A small part of 13,000-acre Colony Ridge in Liberty County. Photographed last spring.

One in Eight Colony Ridge Lots Foreclosed on This Year

The developer foreclosed on more than 2,700 properties before Thanksgiving this year, according to Dolcefino. With another 200 on the auction block tomorrow, that will make 2,900 – out of a total of 22,356 properties (according to the developer’s website). That’s about 13% of all the lots in Colony Ridge, foreclosed on in ONE year. More than one in eight!

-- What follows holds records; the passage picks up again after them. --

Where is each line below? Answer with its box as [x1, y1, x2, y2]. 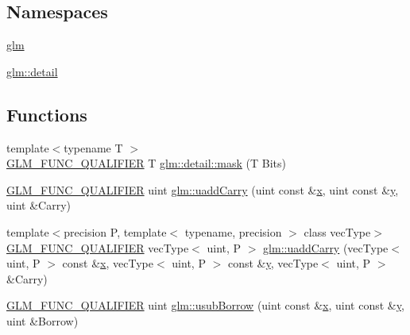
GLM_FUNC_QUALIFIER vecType [6, 239, 189, 256]
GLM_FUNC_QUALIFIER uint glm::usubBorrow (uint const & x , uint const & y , [6, 297, 404, 314]
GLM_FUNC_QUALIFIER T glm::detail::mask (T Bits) [6, 155, 287, 171]
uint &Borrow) [6, 312, 79, 329]
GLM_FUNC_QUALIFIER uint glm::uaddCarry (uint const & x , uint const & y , [6, 181, 399, 198]
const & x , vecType [62, 255, 154, 271]
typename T [64, 139, 123, 156]
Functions [6, 102, 87, 126]
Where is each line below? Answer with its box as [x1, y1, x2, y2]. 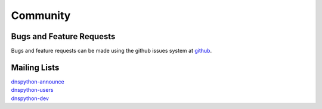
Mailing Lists [11, 62, 60, 72]
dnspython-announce [11, 78, 65, 85]
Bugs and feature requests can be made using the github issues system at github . [11, 47, 212, 54]
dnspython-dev [11, 95, 49, 102]
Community [11, 9, 71, 22]
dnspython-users [11, 86, 54, 94]
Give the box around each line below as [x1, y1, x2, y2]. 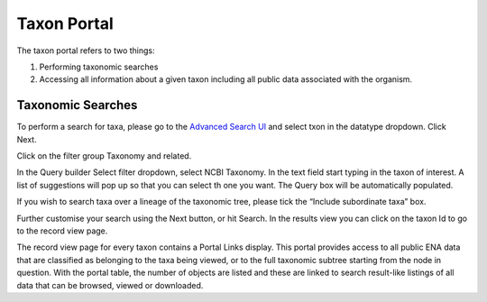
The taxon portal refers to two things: [16, 45, 155, 56]
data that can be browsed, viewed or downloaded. [16, 279, 204, 290]
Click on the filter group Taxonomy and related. [16, 151, 192, 161]
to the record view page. [16, 225, 108, 236]
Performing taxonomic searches [39, 61, 159, 72]
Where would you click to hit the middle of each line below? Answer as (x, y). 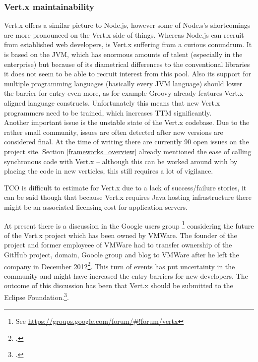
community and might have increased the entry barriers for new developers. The (126, 275)
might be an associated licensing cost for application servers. (96, 207)
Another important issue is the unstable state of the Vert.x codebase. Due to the (127, 122)
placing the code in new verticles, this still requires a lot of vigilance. (109, 171)
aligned (15, 102)
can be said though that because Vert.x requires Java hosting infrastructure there (128, 197)
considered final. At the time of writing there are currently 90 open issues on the (127, 142)
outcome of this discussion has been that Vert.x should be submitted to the (119, 285)
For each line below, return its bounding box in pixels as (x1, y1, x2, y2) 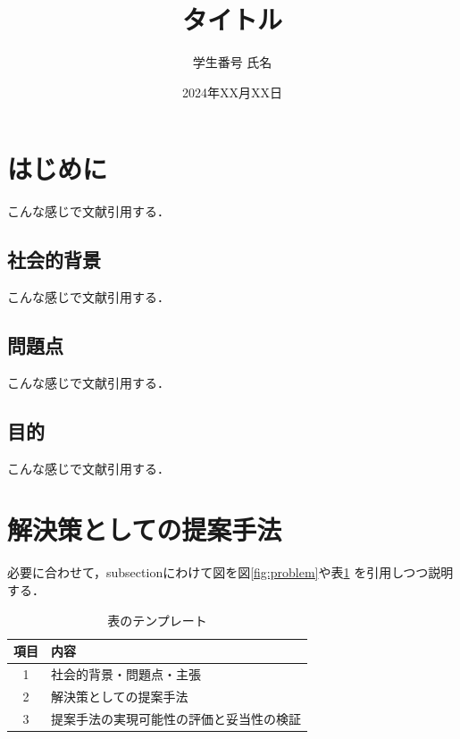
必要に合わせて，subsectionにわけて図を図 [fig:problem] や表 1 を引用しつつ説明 (7, 563, 454, 582)
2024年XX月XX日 (182, 82, 282, 101)
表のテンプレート (107, 610, 207, 629)
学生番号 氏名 (192, 53, 272, 71)
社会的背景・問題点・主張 (51, 664, 201, 683)
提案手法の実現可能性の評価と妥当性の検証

According to Dolcefino, the foreclosure auction should take place on the steps of the Liberty County Courthouse from 10 to 1 tomorrow. Dolcefino caught the developer’s employees faking an auction last time.

Colony Ridge So Far Has Managed to Repurchase Every Foreclosure

Dolcefino also says that Colony Ridge has repurchased 100% of the lots it has foreclosed on. Thus, the developer sells and resells the properties many times over in a revolving door arrangement.

Colony Ridge boasts that they finances land transactions themselves. The developer makes it exceedingly easy to purchase the property with down payments as low as a few hundred dollars. But then he charges up to 13% interest rates on the balance. And the fees for water and sewage hookups can be astronomical.

No wonder the developer and his team (a bunch of ex-boxers) have an undefeated record. It’s the perfect combination punch for unsophisticated buyers, many of whom barely speak English: a down-payment jab followed by uppercut interest rates, roundhouse fees, and the knockout at the County Courthouse.